In the original article, the authors suggested three things:

  1. Create two separate dataloaders and draw a batch from each at every iteration to mix them up
  2. Draw a t value following a beta distribution with a parameter alpha (0.4 is suggested in their article)
  3. Mix up the two batches with the same value t.
  4. Use one-hot encoded targets

Why the beta distribution with the same parameters alpha? Well it looks like this:


so it means there is a very high probability of picking values close to 0 or 1 (in which case the image is almost from 1 category) and then a somewhat constant probability of picking something in the middle (0.33 as likely as 0.5 for instance).

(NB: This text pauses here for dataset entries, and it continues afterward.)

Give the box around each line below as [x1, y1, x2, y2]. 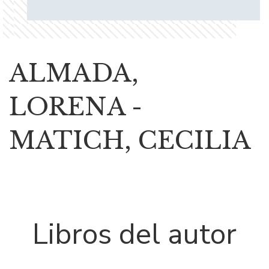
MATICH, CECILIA [9, 125, 251, 156]
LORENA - [9, 91, 142, 122]
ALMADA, [9, 58, 139, 88]

While this works very well, it’s not the fastest way we can do this. The main point that slows down this process is wanting two different batches at every iteration (which means loading twice the amount of images and applying to them the other data augmentation function). To avoid this slow down, we can be a little smarter and mixup a batch with a shuffled version of itself (this way the images mixed up are still different).

Then pytorch was very careful to avoid one-hot encoding targets when it could, so it seems a bit of a drag to undo this. Fortunately for us, if the loss is a classic cross-entropy, we have

loss(output, new_target) = t * loss(output, target1) + (1-t) * loss(output, target2)

so we won’t one-hot encode anything and just compute those two losses then do the linear combination.

Using the same parameter t for the whole batch also seemed a bit unefficient. In our experiments, we noticed that the model can train faster if we draw a different t for every image in the batch (both options get to the same result in terms of accuracy, it’s just that one arrives there more slowly).
The last trick we have to apply with this is that there can be some duplicates with this strategy: let’s say or shuffle say to mix image0 with image1 then image1 with image0, and that we draw t=0.1 for the first, and t=0.9 for the second. Then

image0 * 0.1 + shuffle0 * (1-0.1) = image0 * 0.1 + image1 * 0.9
image1 * 0.9 + shuffle1 * (1-0.9) = image1 * 0.9 + image0 * 0.1

will be the sames. Of course we have to be a bit unlucky but in practice, we saw there was a drop in accuracy by using this without removing those duplicates. To avoid them, the tricks is to replace the vector of parameters t we drew by

t = max(t, 1-t)

The beta distribution with the two parameters equal is symmetric in any case, and this way we insure that the biggest coefficient is always near the first image (the non-shuffled batch).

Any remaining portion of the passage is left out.